スペインの赤ワイン、特に熟成タイプと言えば、テンプラニーリョ種のワインが有名です。DOCa.リオハ、DO.リベラ・デル・ドゥエロを中心に高品質な高級ワインも数々あります。スペイン各地で昔から栽培されるため、同じテンプラニーリョでも、地方によって呼び方が異なるほど。なんと38ものDO.で認証されるスペインワインの代表的な品種です。
目次
地方によって呼び方が違う“テンプラニーリョ”
(色づく前のテンプラニーリョ)
呼び方は、カタルーニャ地方では、カタルーニャ語で“ウル・デ・リェブレ”(うさぎの目)と呼ばれ、カスティーリャ・イ・レオン地方のDO.トロでは、ティンタ・デ・トロ、同じくDO.リベラ・デル・ドゥエロでは、“ティント・フィノ”または“ティンタ・デル・パイス”、カスティーリャ・ラマンチャ地方のDO.ラマンチャでは“センシベル”。ポルトガルでも栽培されている品種ですが、ポルトガルでも地方によって“アラゴネス”“ティンタ・ロリス”などと呼ばれています。
スペインでテンプラニーリョが多く栽培されている理由
なぜこんなに様々な地方で栽培されているかというと、理由は3つ。ひとつは、様々な気候に適応しやすい強い品種だから。特に寒さに強いのが特徴です。ふたつめは、エレガントに熟成する品種だから。ワイナリー、醸造家にとっては、熟成に向くと分かっている品種のぶどうでトップカテゴリーのワインを作りたいはずです。みっつめは、木樽での熟成に適した品種でありながら、熟成なしの早飲みタイプでもフレッシュでいきいきとしたワインになるから。
さまざまな気候に対応でき、いろんなタイプのワインが作れるということで、各地で栽培されています。
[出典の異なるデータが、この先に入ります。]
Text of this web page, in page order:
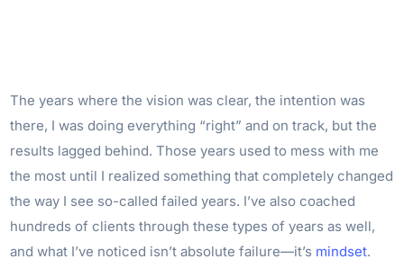
The years where the vision was clear, the intention was
there, I was doing everything “right” and on track, but the
results lagged behind. Those years used to mess with me
the most until I realized something that completely changed
the way I see so-called failed years. I’ve also coached
hundreds of clients through these types of years as well,
and what I’ve noticed isn’t absolute failure—it’s mindset.
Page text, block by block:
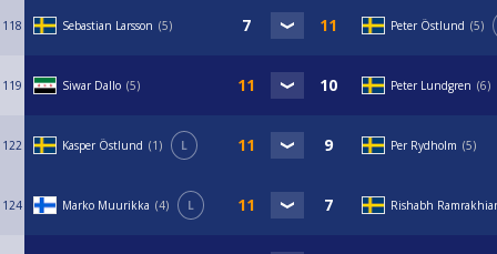
118 Sebastian Larsson 5 Peter Östlund 5
119 Siwar Dallo 5 Peter Lundgren 6
122 Kasper Östlund 1 L Per Rydholm 5
124 Marko Muurikka 4 L Rishabh
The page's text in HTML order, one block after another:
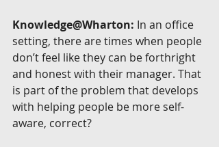
Knowledge@Wharton: In an office
setting, there are times when people
don’t feel like they can be forthright
and honest with their manager. That
is part of the problem that develops
with helping people be more self-
aware, correct?
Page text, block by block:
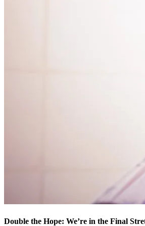
Double the Hope: We’re in the Final
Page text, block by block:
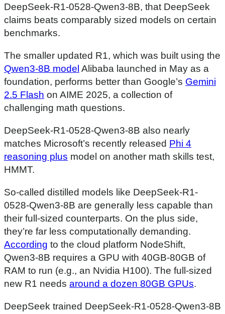
DeepSeek-R1-0528-Qwen3-8B, that DeepSeek
claims beats comparably sized models on certain
benchmarks.
The smaller updated R1, which was built using the
Qwen3-8B model Alibaba launched in May as a
foundation, performs better than Google’s Gemini
2.5 Flash on AIME 2025, a collection of
challenging math questions.
DeepSeek-R1-0528-Qwen3-8B also nearly
matches Microsoft’s recently released Phi 4
reasoning plus model on another math skills test,
HMMT.
So-called distilled models like DeepSeek-R1-
0528-Qwen3-8B are generally less capable than
their full-sized counterparts. On the plus side,
they’re far less computationally demanding.
According to the cloud platform NodeShift,
Qwen3-8B requires a GPU with 40GB-80GB of
RAM to run (e.g., an Nvidia H100). The full-sized
new R1 needs around a dozen 80GB GPUs.
DeepSeek trained DeepSeek-R1-0528-Qwen3-8B
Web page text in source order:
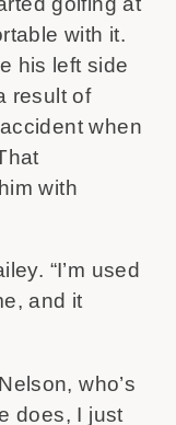
with it.
his left side
result of
when
with
“I’m used
and it
who’s
does, I just
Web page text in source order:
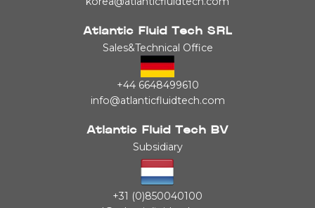
Atlantic Fluid Tech SRL
Sales&Technical Office
+44 6648499610
info@atlanticfluidtech.com
Atlantic Fluid Tech BV
Subsidiary
+31 (0)850040100
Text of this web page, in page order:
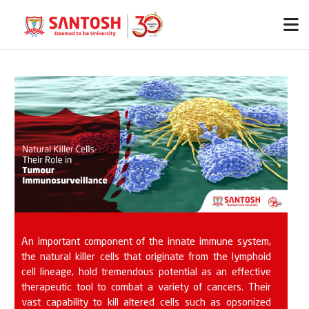
An important component of the innate immune system,
the natural killer cells that originate from the lymphoid
cell lineage, hold tremendous potential as an effective
therapeutic tool to combat a variety of cancers. Their
vast capability to kill altered cells such as opsonized
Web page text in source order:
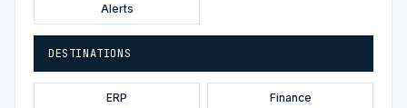
Alerts
DESTINATIONS
ERP Finance
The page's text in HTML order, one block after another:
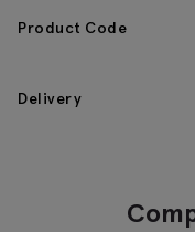
Product Code
Delivery
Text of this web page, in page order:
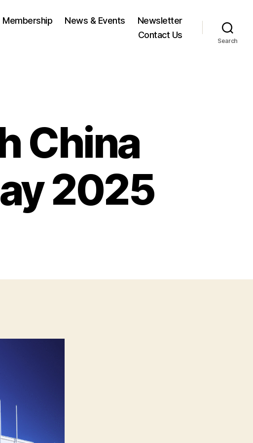
Membership News & Events
Newsletter
Contact Us
Search
China
2025
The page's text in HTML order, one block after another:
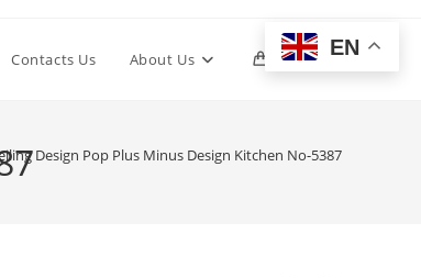
Contacts Us About Us 0 Toggle
Design Pop Plus Minus Design Kitchen No-5387
EN
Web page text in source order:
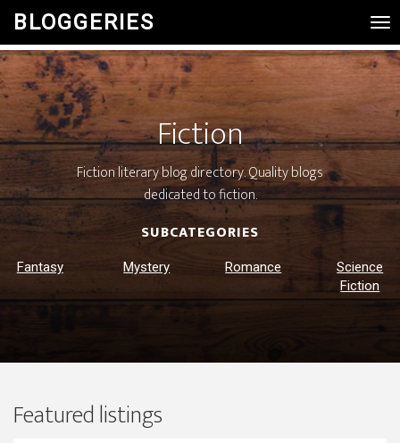
BLOGGERIES
Fiction
Fiction literary blog directory. Quality blogs
dedicated to fiction.
SUBCATEGORIES
Fantasy Mystery Romance
Science
Fiction
Featured listings
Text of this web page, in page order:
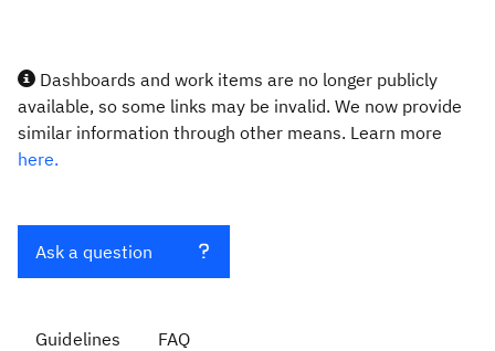
Dashboards and work items are no longer publicly
available, so some links may be invalid. We now provide
similar information through other means. Learn more
here.
Ask a question
Guidelines FAQ
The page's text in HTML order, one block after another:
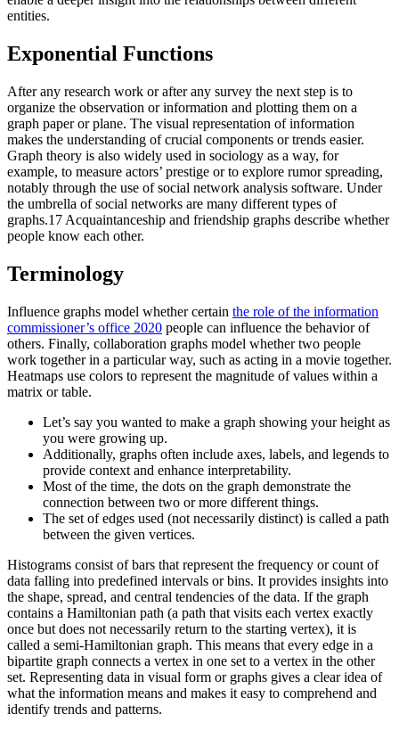
entities.
Exponential Functions
After any research work or after any survey the next step is to
organize the observation or information and plotting them on a
graph paper or plane. The visual representation of information
makes the understanding of crucial components or trends easier.
Graph theory is also widely used in sociology as a way, for
example, to measure actors’ prestige or to explore rumor spreading,
notably through the use of social network analysis software. Under
the umbrella of social networks are many different types of
graphs.17 Acquaintanceship and friendship graphs describe whether
people know each other.
Terminology
Influence graphs model whether certain the role of the information
commissioner’s office 2020 people can influence the behavior of
others. Finally, collaboration graphs model whether two people
work together in a particular way, such as acting in a movie together.
Heatmaps use colors to represent the magnitude of values within a
matrix or table.
Let’s say you wanted to make a graph showing your height as
you were growing up.
Additionally, graphs often include axes, labels, and legends to
provide context and enhance interpretability.
Most of the time, the dots on the graph demonstrate the
connection between two or more different things.
The set of edges used (not necessarily distinct) is called a path
between the given vertices.
Histograms consist of bars that represent the frequency or count of
data falling into predefined intervals or bins. It provides insights into
the shape, spread, and central tendencies of the data. If the graph
contains a Hamiltonian path (a path that visits each vertex exactly
once but does not necessarily return to the starting vertex), it is
called a semi-Hamiltonian graph. This means that every edge in a
bipartite graph connects a vertex in one set to a vertex in the other
set. Representing data in visual form or graphs gives a clear idea of
what the information means and makes it easy to comprehend and
identify trends and patterns.

また地域によってまるで別の品種のワインのように雰囲気が異なります。テンプラニーリョワインの有名どころの3つのDO.ごとにその特徴をご紹介します。
DOCa.リオハのテンプラニーリョ
(DOCa.リオハのワイナリー)
DOCa.リオハは、サブゾーンによって気候も土壌もかなり異なります。リオハ・アルタは海抜500メートル、最も高いところでは700メートルにも及びますが、リオハ・オリエンタルは250メートル。DOCa.リオハの西部のリオハ・アルタは大西洋の気候の影響を受け、東部のリオハ・オリエンタルは地中海の影響を受けた温暖な気候です。高地の畑のブドウは酸味が高く、温かい風の影響もあり、フレッシュな果実の風味を特徴とするワインになります。北部にあるリオハ・アラベサのワインは、デリケートで香り高いと言われます。リオハ・アルタはフルボディ、リオハ・オリエンタルは、ガルナチャ種とブレンドしたワインが特徴です。
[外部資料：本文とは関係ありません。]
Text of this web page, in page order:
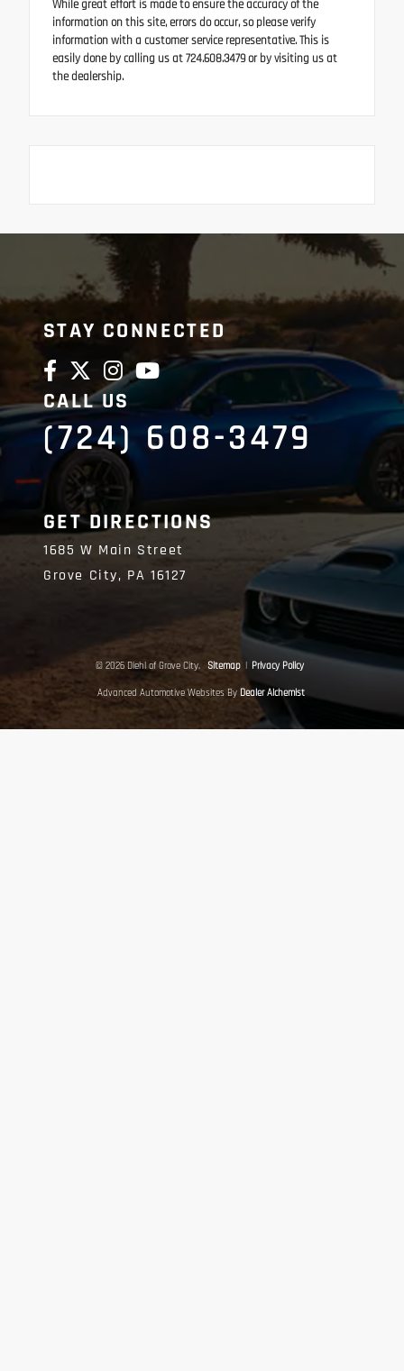
While great effort is made to ensure the accuracy of the
information on this site, errors do occur, so please verify
information with a customer service representative. This is
easily done by calling us at 724.608.3479 or by visiting us at
the dealership.
STAY CONNECTED
CALL US
(724) 608-3479
GET DIRECTIONS
1685 W Main Street
Grove City, PA16127
© 2026 Diehl of Grove City. Sitemap | Privacy Policy
Advanced Automotive Websites By Dealer Alchemist
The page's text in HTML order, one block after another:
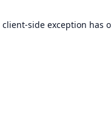
client-side exception has
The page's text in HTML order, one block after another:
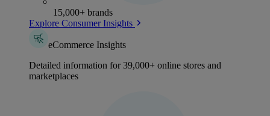
15,000+ brands
Explore Consumer Insights
eCommerce Insights
Detailed information for 39,000+ online stores and
marketplaces
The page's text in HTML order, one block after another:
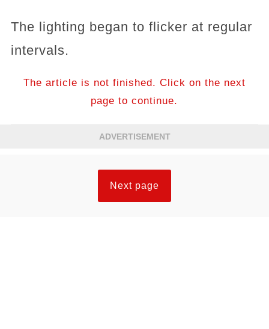
The lighting began to flicker at regular
intervals.
The article is not finished. Click on the next
page to continue.
ADVERTISEMENT
Next page
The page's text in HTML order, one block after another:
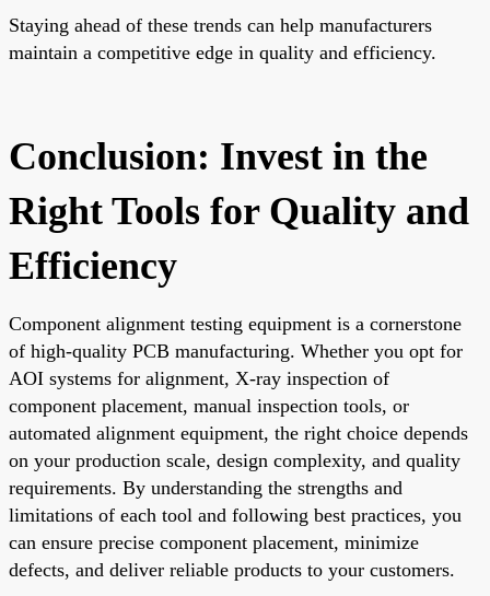
Staying ahead of these trends can help manufacturers
maintain a competitive edge in quality and efficiency.
Conclusion: Invest in the
Right Tools for Quality and
Efficiency
Component alignment testing equipment is a cornerstone
of high-quality PCB manufacturing. Whether you opt for
AOI systems for alignment, X-ray inspection of
component placement, manual inspection tools, or
automated alignment equipment, the right choice depends
on your production scale, design complexity, and quality
requirements. By understanding the strengths and
limitations of each tool and following best practices, you
can ensure precise component placement, minimize
defects, and deliver reliable products to your customers.
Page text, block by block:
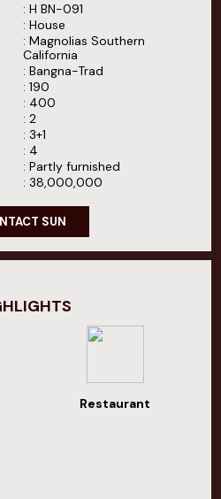
: H BN-091
: House
: Magnolias Southern
California
: Bangna-Trad
: 190
: 400
: 2
: 3+1
: 4
: Partly furnished
: 38,000,000
SUN
Restaurant
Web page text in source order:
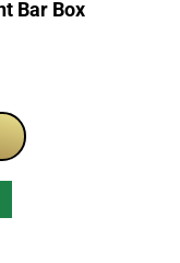
Bar Box
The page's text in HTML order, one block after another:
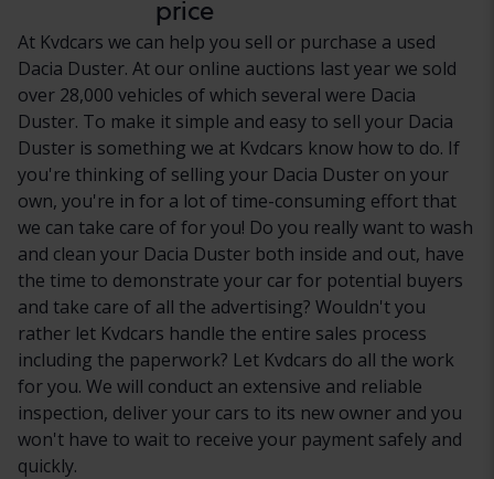
price
At Kvdcars we can help you sell or purchase a used
Dacia Duster. At our online auctions last year we sold
over 28,000 vehicles of which several were Dacia
Duster. To make it simple and easy to sell your Dacia
Duster is something we at Kvdcars know how to do. If
you're thinking of selling your Dacia Duster on your
own, you're in for a lot of time-consuming effort that
we can take care of for you! Do you really want to wash
and clean your Dacia Duster both inside and out, have
the time to demonstrate your car for potential buyers
and take care of all the advertising? Wouldn't you
rather let Kvdcars handle the entire sales process
including the paperwork? Let Kvdcars do all the work
for you. We will conduct an extensive and reliable
inspection, deliver your cars to its new owner and you
won't have to wait to receive your payment safely and
quickly.
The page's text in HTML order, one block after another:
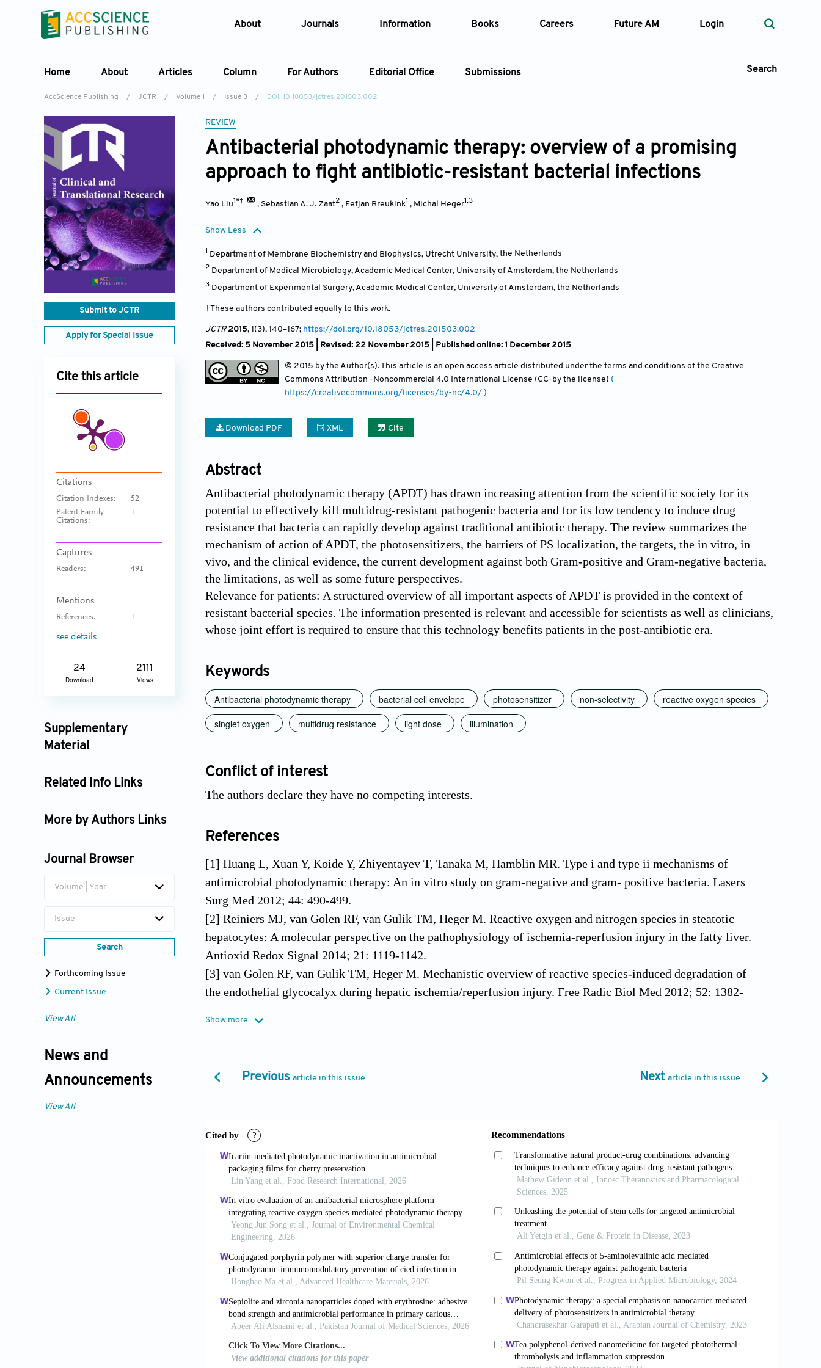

DOCa.リオハの熟成ワインは、伝統的にアメリカンオークで熟成させます。そのためココナッツやバニラのような風味がすると言われています。
DO.リベラ・デル・ドゥエロのテンプラニーリョ
(DO.リベラ・デル・ドゥエロのブドウ畑)
DO.リベラ・デル・ドゥエロは、海抜850メートル。夏は40度を超える暑さ、冬はマイナス20℃になることも。この寒暖の差が素晴らしい品質のワインを生むと言われています。
DOCa.リベラ・デル・ドゥエロのワインは、カベルネ・ソーヴィニョンやメルロー、マルベックを少しブレンドすることもあります。
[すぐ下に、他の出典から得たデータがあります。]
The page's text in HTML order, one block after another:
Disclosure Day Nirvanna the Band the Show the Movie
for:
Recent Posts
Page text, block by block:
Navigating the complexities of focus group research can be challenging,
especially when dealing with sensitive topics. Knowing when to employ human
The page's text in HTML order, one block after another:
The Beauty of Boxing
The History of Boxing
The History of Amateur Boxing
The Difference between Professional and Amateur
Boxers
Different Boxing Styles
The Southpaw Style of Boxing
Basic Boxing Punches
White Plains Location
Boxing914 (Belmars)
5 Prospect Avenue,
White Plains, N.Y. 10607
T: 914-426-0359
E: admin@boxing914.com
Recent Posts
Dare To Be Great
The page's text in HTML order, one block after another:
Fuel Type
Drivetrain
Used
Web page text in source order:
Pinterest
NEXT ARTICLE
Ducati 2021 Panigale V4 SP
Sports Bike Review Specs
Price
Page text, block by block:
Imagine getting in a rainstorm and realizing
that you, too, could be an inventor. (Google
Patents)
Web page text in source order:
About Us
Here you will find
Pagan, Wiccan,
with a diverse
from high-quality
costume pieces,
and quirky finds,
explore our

熟成はフレンチオークが主流で、バニラやチョコレートの風味がすると言われます。DOCa.リオハと比べると果実味が、しっかり熟した果実の風味がします。
DO.トロのテンプラニーリョ
(DO.トロのブドウ畑)
海抜600メートルから700メートル。とても暑い気候です。岩や石、粘土質の土を含む沖積層の土壌。個の土壌のおかげで水分を蓄えられます。激しい大陸性気候に少し大西洋気候の影響を受けています。などは40度を超え、冬はマイナス10℃、日照時間は2500時間を超えます。トロのテンプラニーリョワインは、アルコール度が高く酸味は低く、濃い色をしています。
おすすめのDOCa.リオハワインは?
このように同じテンプラニーリョのワインでもDOによってかなり異なります。
スペイン人にとってなじみのある典型的な熟成赤ワインは、例えばリオハ・アルタの「ロペス・デ・アロ」。鉄道の開通とともにリオハワインのメッカとして栄えたアロの街のワイナリーのものです。ほどよい酸味を保ちながら、しっかりしたボディでありながら、酸味とアルコールのバランスがいいワインです。